--- Work instructions ---
Transcribe the records below from the first line to the line that includes "11) CCIB : computational-compressed-integer-basic.", inclusive, and omit the pictures.

--- Records for this exercise ---
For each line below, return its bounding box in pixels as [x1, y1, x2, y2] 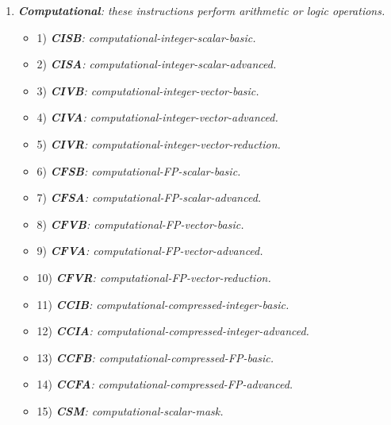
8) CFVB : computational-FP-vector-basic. [36, 215, 244, 232]
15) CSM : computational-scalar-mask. [36, 402, 224, 419]
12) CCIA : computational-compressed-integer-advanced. [36, 323, 309, 339]
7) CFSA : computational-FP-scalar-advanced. [36, 189, 262, 206]
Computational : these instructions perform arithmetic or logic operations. [17, 2, 385, 18]
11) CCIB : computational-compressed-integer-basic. [36, 296, 289, 312]
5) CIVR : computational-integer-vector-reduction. [36, 135, 281, 152]
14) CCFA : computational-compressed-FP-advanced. [36, 376, 293, 392]
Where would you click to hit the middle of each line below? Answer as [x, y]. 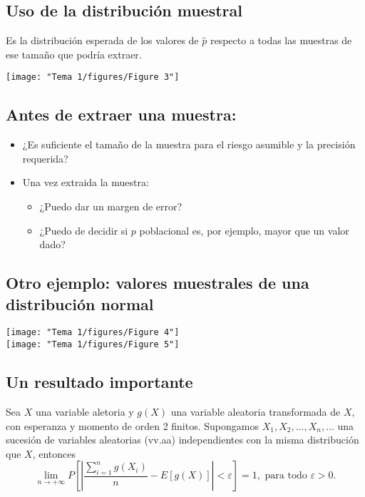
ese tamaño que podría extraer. [74, 54]
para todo [286, 476]
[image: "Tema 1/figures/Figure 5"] [93, 345]
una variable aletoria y [84, 411]
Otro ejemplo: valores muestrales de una [158, 283]
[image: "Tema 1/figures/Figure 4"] [93, 333]
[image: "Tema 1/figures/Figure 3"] [93, 77]
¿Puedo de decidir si [84, 230]
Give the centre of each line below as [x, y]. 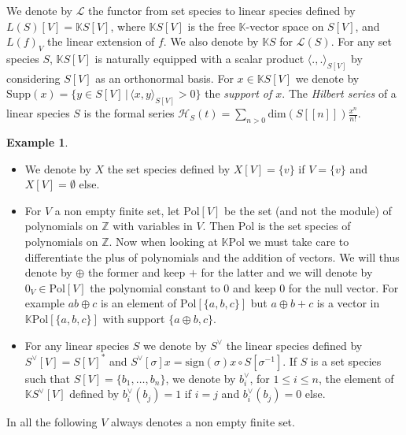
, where [128, 26]
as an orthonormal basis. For [164, 78]
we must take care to [299, 242]
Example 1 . [37, 142]
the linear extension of [101, 41]
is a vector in [348, 303]
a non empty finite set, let [117, 210]
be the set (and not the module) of [308, 210]
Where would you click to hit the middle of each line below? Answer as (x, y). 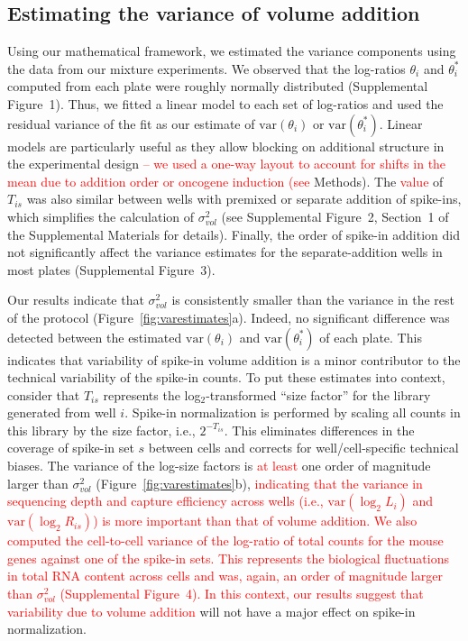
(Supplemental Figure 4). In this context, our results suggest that (242, 594)
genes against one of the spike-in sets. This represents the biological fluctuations (228, 558)
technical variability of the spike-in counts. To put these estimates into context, (226, 377)
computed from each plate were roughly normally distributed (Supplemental (218, 86)
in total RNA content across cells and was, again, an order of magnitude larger (225, 576)
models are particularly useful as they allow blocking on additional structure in (226, 146)
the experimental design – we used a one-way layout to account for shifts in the (227, 164)
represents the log (152, 394)
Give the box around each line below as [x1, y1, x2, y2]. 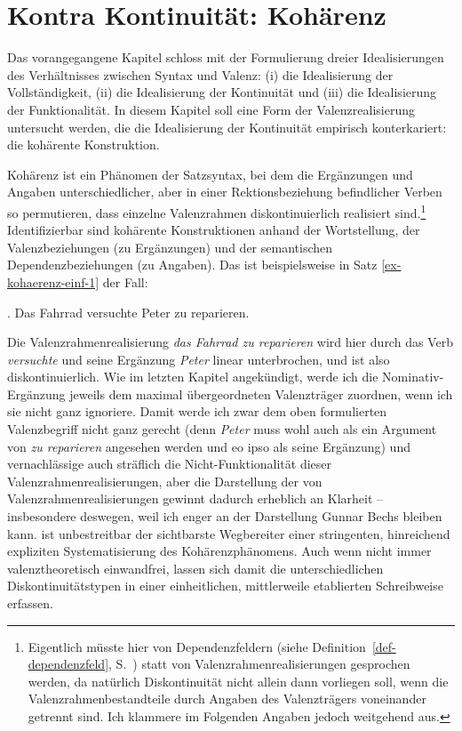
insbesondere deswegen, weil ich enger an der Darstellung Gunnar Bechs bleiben [7, 507, 442, 526]
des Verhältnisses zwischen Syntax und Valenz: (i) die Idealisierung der [7, 65, 394, 84]
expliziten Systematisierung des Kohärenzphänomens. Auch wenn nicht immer [7, 542, 432, 560]
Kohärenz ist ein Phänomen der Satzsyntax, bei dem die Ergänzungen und [7, 165, 413, 183]
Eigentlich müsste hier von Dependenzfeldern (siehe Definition [28, 637, 366, 655]
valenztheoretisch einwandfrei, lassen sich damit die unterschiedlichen [7, 558, 384, 577]
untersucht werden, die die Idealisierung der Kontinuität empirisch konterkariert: [7, 117, 447, 136]
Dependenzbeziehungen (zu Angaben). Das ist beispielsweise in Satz [7, 255, 378, 274]
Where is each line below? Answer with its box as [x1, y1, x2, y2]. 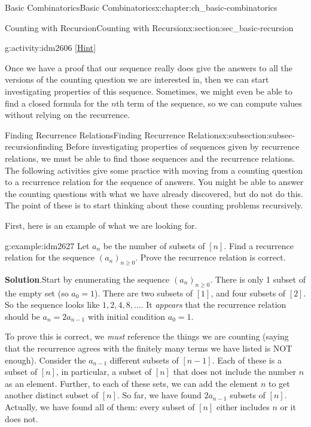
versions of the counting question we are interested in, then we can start [5, 73, 269, 86]
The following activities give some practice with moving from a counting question [5, 163, 303, 176]
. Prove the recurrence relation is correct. [135, 251, 286, 264]
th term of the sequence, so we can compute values [116, 96, 302, 109]
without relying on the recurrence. [5, 108, 130, 121]
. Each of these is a [212, 353, 282, 366]
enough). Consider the [5, 353, 86, 366]
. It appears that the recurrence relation [141, 298, 286, 311]
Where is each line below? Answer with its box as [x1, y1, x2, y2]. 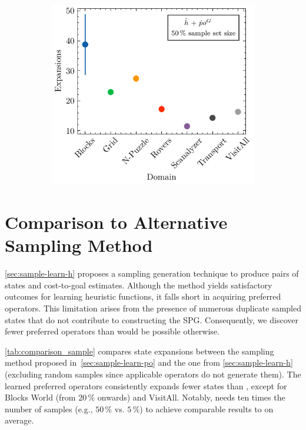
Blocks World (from [5, 391, 76, 403]
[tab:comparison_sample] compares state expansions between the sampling [5, 344, 274, 357]
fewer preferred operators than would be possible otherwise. [5, 325, 219, 337]
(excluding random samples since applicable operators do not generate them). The [5, 368, 301, 380]
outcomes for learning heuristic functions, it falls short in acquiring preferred [5, 290, 281, 303]
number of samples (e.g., [5, 402, 93, 415]
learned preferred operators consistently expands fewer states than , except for [5, 379, 287, 392]
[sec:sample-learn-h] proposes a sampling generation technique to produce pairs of [5, 267, 299, 280]
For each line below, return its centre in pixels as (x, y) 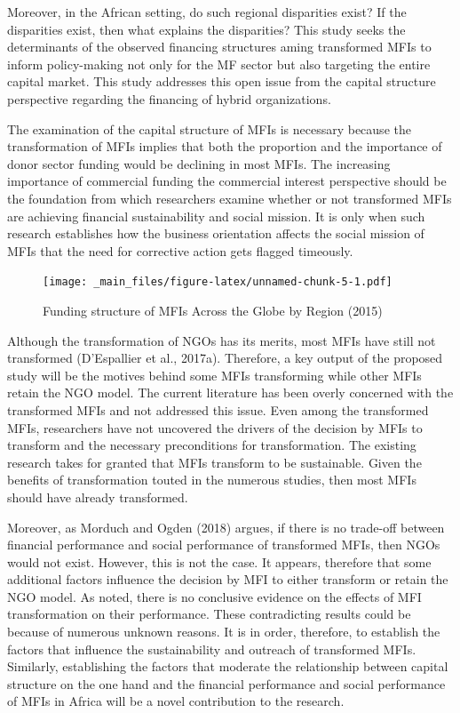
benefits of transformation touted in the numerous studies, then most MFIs (212, 480)
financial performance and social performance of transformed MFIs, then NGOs (224, 545)
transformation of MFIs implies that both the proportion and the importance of (225, 146)
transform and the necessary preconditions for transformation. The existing (212, 445)
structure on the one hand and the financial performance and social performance (226, 683)
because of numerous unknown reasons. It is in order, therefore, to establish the (224, 632)
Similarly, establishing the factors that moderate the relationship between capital (228, 666)
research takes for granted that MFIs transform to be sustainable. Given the (214, 462)
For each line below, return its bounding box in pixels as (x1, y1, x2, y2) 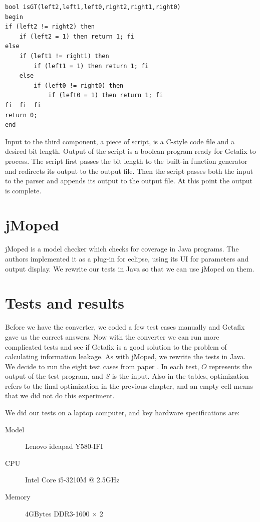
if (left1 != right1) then (19, 52, 109, 60)
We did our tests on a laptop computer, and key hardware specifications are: (5, 407, 240, 418)
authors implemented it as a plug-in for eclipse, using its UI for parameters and (5, 253, 249, 264)
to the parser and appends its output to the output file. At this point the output (5, 175, 252, 186)
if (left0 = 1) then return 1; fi (48, 92, 163, 99)
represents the (209, 361, 252, 371)
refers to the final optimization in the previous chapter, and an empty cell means (5, 380, 253, 391)
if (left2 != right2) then (5, 23, 95, 31)
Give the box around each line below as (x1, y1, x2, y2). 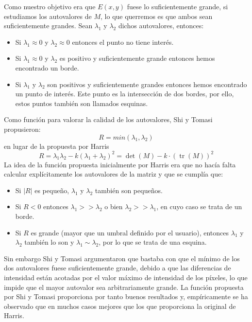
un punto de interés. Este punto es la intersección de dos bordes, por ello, (15, 89, 234, 99)
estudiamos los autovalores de (4, 11, 92, 21)
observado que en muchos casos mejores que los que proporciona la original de (4, 301, 236, 311)
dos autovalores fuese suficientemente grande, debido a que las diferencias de (4, 263, 231, 273)
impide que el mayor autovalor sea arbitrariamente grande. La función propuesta (4, 282, 244, 292)
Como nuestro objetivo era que (4, 1, 96, 11)
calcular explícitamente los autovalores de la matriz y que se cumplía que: (4, 169, 223, 179)
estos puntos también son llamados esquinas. (15, 98, 148, 108)
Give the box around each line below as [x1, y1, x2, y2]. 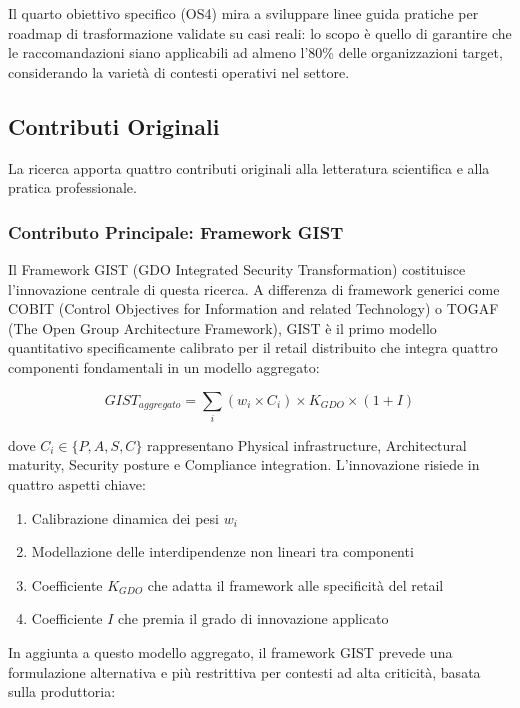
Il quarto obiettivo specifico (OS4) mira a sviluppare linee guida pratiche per [8, 3, 479, 23]
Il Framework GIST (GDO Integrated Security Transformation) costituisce [8, 258, 466, 279]
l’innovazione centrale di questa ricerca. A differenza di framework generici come [8, 278, 500, 299]
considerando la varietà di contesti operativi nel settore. [8, 61, 350, 82]
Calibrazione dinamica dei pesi [31, 507, 219, 528]
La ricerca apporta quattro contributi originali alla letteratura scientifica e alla [8, 157, 490, 178]
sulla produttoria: [8, 681, 116, 702]
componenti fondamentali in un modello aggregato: [8, 356, 320, 377]
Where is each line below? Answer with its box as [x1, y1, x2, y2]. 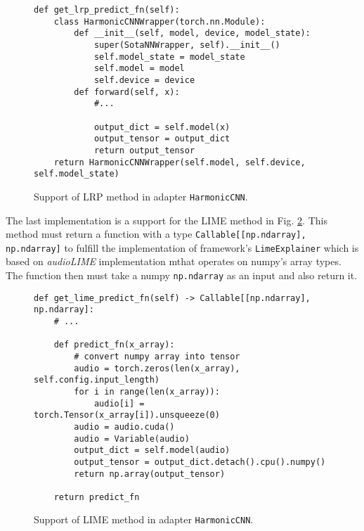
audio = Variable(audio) [74, 433, 190, 444]
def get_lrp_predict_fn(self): [34, 5, 180, 15]
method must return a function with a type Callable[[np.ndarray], [6, 226, 306, 241]
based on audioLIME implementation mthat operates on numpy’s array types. [6, 254, 342, 269]
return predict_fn [53, 492, 140, 502]
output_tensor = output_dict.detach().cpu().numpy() [74, 456, 326, 467]
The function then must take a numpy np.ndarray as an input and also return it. [6, 268, 358, 282]
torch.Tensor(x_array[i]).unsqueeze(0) [34, 410, 220, 421]
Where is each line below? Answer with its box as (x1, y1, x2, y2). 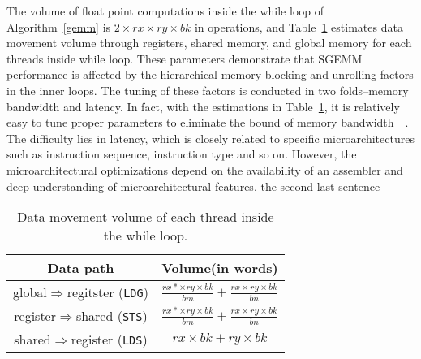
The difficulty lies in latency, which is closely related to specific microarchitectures (6, 129, 415, 146)
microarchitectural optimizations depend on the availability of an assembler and (6, 161, 403, 178)
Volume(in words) (161, 258, 278, 278)
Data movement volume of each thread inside (17, 207, 274, 227)
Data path (47, 258, 114, 278)
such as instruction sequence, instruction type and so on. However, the (6, 145, 357, 162)
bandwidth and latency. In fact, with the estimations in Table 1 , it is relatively (6, 97, 400, 115)
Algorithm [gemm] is (6, 18, 111, 35)
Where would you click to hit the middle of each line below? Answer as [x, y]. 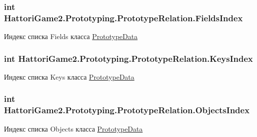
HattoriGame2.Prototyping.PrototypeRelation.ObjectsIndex [127, 110]
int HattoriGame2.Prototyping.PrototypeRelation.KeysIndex [128, 58]
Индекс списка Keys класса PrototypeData [69, 76]
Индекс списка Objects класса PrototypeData [73, 128]
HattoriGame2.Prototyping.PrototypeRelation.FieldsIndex [124, 18]
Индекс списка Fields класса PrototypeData [71, 36]

--- Answer box ---
For each line below, return its bounding box in pixels as [x1, y1, x2, y2] 
8) CFVB : computational-FP-vector-basic. [36, 215, 244, 232]
15) CSM : computational-scalar-mask. [36, 402, 224, 419]
12) CCIA : computational-compressed-integer-advanced. [36, 323, 309, 339]
7) CFSA : computational-FP-scalar-advanced. [36, 189, 262, 206]
Computational : these instructions perform arithmetic or logic operations. [17, 2, 385, 18]
11) CCIB : computational-compressed-integer-basic. [36, 296, 289, 312]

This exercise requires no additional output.